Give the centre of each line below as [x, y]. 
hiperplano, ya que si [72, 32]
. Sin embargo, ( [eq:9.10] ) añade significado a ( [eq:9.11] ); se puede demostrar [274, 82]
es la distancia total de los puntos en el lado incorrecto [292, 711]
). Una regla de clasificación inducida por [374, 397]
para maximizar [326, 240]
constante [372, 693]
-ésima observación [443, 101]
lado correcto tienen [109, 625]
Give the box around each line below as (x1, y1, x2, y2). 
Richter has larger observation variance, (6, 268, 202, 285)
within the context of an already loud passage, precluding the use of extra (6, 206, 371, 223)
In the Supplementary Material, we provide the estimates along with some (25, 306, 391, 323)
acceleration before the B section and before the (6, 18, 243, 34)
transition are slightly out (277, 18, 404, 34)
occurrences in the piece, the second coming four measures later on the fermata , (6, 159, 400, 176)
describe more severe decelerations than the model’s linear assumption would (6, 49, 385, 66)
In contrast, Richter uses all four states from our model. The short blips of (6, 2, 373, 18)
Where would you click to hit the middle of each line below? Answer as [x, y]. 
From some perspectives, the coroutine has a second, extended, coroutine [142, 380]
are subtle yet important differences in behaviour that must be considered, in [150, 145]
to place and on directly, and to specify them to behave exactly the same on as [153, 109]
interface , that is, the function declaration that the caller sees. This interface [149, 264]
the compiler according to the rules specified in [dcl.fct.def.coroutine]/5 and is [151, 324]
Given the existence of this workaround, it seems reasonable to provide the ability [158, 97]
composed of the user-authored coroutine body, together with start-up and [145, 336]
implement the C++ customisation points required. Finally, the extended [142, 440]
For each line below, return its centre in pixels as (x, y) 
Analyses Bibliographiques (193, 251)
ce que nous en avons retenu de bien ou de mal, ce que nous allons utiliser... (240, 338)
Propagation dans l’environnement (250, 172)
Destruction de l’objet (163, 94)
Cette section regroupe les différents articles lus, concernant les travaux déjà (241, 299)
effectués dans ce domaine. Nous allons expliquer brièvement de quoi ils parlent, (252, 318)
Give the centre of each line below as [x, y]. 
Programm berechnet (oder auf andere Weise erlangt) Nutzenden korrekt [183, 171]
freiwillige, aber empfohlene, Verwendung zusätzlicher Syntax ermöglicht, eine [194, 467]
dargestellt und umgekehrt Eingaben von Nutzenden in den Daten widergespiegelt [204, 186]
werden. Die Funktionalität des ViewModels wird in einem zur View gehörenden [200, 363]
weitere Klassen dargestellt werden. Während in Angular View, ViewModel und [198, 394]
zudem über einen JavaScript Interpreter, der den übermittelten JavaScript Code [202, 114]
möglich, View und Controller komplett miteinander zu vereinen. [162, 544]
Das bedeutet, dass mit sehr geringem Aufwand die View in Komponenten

____

EXERCISE: An exact copy of the listing above is needed, so write it out again.

WRITTEN REPLY:
Give the centre of each line below as [x, y]. 
hiperplano, ya que si [72, 32]
. Sin embargo, ( [eq:9.10] ) añade significado a ( [eq:9.11] ); se puede demostrar [274, 82]
es la distancia total de los puntos en el lado incorrecto [292, 711]
). Una regla de clasificación inducida por [374, 397]
para maximizar [326, 240]
constante [372, 693]
-ésima observación [443, 101]
lado correcto tienen [109, 625]
Give the box around each line below as (x1, y1, x2, y2). 
Richter has larger observation variance, (6, 268, 202, 285)
within the context of an already loud passage, precluding the use of extra (6, 206, 371, 223)
In the Supplementary Material, we provide the estimates along with some (25, 306, 391, 323)
acceleration before the B section and before the (6, 18, 243, 34)
transition are slightly out (277, 18, 404, 34)
occurrences in the piece, the second coming four measures later on the fermata , (6, 159, 400, 176)
describe more severe decelerations than the model’s linear assumption would (6, 49, 385, 66)
In contrast, Richter uses all four states from our model. The short blips of (6, 2, 373, 18)
Where would you click to hit the middle of each line below? Answer as [x, y]. 
From some perspectives, the coroutine has a second, extended, coroutine [142, 380]
are subtle yet important differences in behaviour that must be considered, in [150, 145]
to place and on directly, and to specify them to behave exactly the same on as [153, 109]
interface , that is, the function declaration that the caller sees. This interface [149, 264]
the compiler according to the rules specified in [dcl.fct.def.coroutine]/5 and is [151, 324]
Given the existence of this workaround, it seems reasonable to provide the ability [158, 97]
composed of the user-authored coroutine body, together with start-up and [145, 336]
implement the C++ customisation points required. Finally, the extended [142, 440]
For each line below, return its centre in pixels as (x, y) 
Analyses Bibliographiques (193, 251)
ce que nous en avons retenu de bien ou de mal, ce que nous allons utiliser... (240, 338)
Propagation dans l’environnement (250, 172)
Destruction de l’objet (163, 94)
Cette section regroupe les différents articles lus, concernant les travaux déjà (241, 299)
effectués dans ce domaine. Nous allons expliquer brièvement de quoi ils parlent, (252, 318)
Give the centre of each line below as [x, y]. 
Programm berechnet (oder auf andere Weise erlangt) Nutzenden korrekt [183, 171]
freiwillige, aber empfohlene, Verwendung zusätzlicher Syntax ermöglicht, eine [194, 467]
dargestellt und umgekehrt Eingaben von Nutzenden in den Daten widergespiegelt [204, 186]
werden. Die Funktionalität des ViewModels wird in einem zur View gehörenden [200, 363]
weitere Klassen dargestellt werden. Während in Angular View, ViewModel und [198, 394]
zudem über einen JavaScript Interpreter, der den übermittelten JavaScript Code [202, 114]
möglich, View und Controller komplett miteinander zu vereinen. [162, 544]
Das bedeutet, dass mit sehr geringem Aufwand die View in Komponenten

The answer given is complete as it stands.